For what it is worth, page the La Fonera is still one of the better deals on basic embedded systems on the internet. I have looked at it before and shelved it for quite some time until I needed it again for a prank (open wifi, side effects http redirection, malady etc). The available documentation, at the time of writing, is a bit spotty but one can gather enough information to build and test firmware based on the OpenWRT project. This guide will hopefully illustrate the complete process from the very start to actually running the custom firmware.
1. Setting up the build enviornment
Our build target is a Linux system, so naturally it would make sense to have a Linux system to build our firmware. If you have access to a system with ~4GB of free storage, then you are set, otherwise we will have to set one up. It was easiest for me to simply use VMware Server (free with registration) to install a Debian system (get the CD1 iso here). I installed just the most basic release and added what I needed using “apt-get install <package>” once the system came online. The packages that I added were: gcc, binutils, patch, bzip2, flex, bison, make, gettext, pkg-config, unzip, libz-dev, toolchain-source, autoconf, build-essential, wget, ssh, ncurses-dev, gawk. At this point, the system should be ready to build the firmware.
At this point, we are ready to decide if we want to build the standard OpenWRT Kamikaze (http://downloads.openwrt.org/kamikaze/7.09/kamikaze_7.09.tar.bz2) release or if we want to build the fonera version (http://download.fon.com/firmware/fonera/latest/fonera.tar.bz2) instead. The Fon release is based on OpenWRT so the directory structure is nearly identical. If participating in the Fon network is important, then the fonera release should probably be selected. Either of these is then downloaded and uncompressed.

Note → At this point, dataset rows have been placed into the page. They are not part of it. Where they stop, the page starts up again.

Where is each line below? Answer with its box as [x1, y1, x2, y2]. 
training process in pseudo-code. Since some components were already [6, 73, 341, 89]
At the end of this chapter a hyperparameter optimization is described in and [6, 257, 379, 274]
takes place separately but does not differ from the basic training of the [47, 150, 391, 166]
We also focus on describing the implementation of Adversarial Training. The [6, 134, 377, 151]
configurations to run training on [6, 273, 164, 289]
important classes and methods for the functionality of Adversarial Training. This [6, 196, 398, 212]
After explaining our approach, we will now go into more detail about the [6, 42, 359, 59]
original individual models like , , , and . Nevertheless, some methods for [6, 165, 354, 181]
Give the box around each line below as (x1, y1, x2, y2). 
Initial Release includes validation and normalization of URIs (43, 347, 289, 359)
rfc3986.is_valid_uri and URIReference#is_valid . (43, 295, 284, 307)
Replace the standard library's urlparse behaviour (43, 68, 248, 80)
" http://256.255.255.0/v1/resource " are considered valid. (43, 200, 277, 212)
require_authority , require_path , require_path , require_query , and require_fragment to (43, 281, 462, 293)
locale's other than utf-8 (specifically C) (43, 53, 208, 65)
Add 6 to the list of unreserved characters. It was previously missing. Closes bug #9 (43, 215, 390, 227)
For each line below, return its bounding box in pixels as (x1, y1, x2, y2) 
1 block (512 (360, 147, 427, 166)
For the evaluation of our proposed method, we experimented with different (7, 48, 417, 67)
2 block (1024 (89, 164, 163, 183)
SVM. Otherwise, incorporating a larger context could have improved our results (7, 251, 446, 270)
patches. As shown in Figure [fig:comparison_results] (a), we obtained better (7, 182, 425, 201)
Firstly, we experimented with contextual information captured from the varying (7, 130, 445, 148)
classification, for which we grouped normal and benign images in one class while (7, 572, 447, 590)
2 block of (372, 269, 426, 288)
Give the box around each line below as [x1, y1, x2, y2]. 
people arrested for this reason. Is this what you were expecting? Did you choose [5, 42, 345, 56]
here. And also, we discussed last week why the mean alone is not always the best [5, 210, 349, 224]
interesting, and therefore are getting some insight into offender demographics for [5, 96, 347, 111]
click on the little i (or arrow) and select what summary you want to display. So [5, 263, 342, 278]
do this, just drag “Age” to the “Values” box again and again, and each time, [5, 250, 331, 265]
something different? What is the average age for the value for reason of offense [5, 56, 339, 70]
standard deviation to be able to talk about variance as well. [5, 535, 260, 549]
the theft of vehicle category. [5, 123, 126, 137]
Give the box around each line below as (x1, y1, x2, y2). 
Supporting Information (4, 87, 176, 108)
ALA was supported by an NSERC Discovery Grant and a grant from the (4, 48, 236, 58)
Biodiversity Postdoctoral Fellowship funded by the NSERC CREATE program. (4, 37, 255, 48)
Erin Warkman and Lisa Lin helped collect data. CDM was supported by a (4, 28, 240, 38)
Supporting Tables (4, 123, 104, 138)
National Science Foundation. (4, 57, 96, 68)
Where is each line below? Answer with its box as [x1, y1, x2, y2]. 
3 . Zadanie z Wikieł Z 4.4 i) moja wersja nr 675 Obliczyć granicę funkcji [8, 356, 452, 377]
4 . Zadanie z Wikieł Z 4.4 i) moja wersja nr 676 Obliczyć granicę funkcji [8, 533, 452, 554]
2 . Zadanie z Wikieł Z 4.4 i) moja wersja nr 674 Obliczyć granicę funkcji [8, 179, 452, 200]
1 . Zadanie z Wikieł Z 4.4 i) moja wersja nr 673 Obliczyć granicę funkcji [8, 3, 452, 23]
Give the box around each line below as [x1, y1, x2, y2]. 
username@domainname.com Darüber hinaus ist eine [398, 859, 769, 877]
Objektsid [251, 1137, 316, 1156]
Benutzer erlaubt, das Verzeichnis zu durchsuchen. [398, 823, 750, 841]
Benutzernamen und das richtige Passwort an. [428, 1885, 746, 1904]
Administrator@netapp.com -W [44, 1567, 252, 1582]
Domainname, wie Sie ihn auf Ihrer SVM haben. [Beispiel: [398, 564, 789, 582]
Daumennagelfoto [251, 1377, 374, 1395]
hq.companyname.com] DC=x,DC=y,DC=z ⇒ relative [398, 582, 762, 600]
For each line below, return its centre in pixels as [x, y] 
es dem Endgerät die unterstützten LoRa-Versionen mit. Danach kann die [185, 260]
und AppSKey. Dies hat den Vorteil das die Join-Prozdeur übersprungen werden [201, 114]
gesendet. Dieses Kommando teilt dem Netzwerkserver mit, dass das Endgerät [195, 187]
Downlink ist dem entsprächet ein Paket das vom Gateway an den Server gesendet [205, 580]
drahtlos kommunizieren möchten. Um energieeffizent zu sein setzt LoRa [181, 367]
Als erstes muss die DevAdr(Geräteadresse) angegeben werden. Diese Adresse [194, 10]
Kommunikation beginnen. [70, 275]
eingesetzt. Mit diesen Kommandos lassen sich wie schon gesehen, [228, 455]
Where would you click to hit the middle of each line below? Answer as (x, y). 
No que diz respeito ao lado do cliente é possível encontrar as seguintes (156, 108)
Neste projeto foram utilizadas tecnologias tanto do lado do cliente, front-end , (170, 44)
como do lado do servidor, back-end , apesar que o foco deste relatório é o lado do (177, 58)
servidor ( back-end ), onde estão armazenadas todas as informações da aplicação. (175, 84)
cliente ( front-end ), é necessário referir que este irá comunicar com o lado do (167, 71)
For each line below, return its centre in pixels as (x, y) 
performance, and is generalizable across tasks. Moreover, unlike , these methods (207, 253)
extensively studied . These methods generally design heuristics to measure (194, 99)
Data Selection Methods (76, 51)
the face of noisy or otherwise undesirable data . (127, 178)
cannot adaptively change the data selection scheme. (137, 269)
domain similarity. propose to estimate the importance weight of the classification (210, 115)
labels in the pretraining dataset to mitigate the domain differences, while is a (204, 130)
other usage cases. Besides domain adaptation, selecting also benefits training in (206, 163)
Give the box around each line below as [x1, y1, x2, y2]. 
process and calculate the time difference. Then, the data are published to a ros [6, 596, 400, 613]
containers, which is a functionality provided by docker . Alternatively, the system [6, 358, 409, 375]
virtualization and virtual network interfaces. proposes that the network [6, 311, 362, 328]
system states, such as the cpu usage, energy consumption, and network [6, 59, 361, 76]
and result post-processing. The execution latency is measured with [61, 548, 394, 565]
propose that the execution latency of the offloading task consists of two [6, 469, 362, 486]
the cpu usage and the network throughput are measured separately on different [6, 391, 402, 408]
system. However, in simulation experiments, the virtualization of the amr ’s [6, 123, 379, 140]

Once the source code is unpacked, we can simply run “make menuconfig” (or “make config”) in the source directory to set some of the preferences. The most important preference is to make sure that the target system is set to “Atheros” to match our board. Once this is done, simply running “make” will build the default system in both cases. This will probably take at least an hour. With a default ext2 block size, the build directories can grow to several gigabytes and can cause the build to fail if the drive runs out of space. If we are successful, there should be a set of files with names like “openwrt-atheros-2.6-vmlinux.lzma” and “openwrt-atheros-2.6-root.squashfs” in the bin directory of the source code root. These are the compressed Linux kernel and the filesystem respectively. Once we have built everything using the “make” command, we can update the images only by issuing “make target/install” from the source code root. This simply builds images based on the filesystems in the build_mips/root directory. This would be a good time to look through the system directory structure to understand how everything is put together, perhaps it could be the subject of a later post. For the time being, quick and dirty modifications can be made to build_mips/root and the images rebuilt with “make target/install”. It should be noted that issuing “make” without any arguments will generate a clean build_mips/root directory and default images. The last step for this section is to run a tftp server on the same subnet that the fonera is plugged into. This can be run from the debian in VMware (making sure that iptables allows incoming tftp connections) or another machine, however, the images need to be in the tftp root. For convenience, I renamed the first image vmlinux.lzma and the second one root.fs.
2. Preparing the hardware
The complexity of this section depends on the availability of a TTL to rs232 line converter. If you follow my guide to making a dual-level line converter, you will have all of the tools necessary. The main point is that we need to interface RedBoot loader on the fonera which can easily be done by adding a serial port to the router and hitting Ctrl-C when the system is booting up. The pin schematic is below and the serial settings are 9600bps, 8N1, no flow control.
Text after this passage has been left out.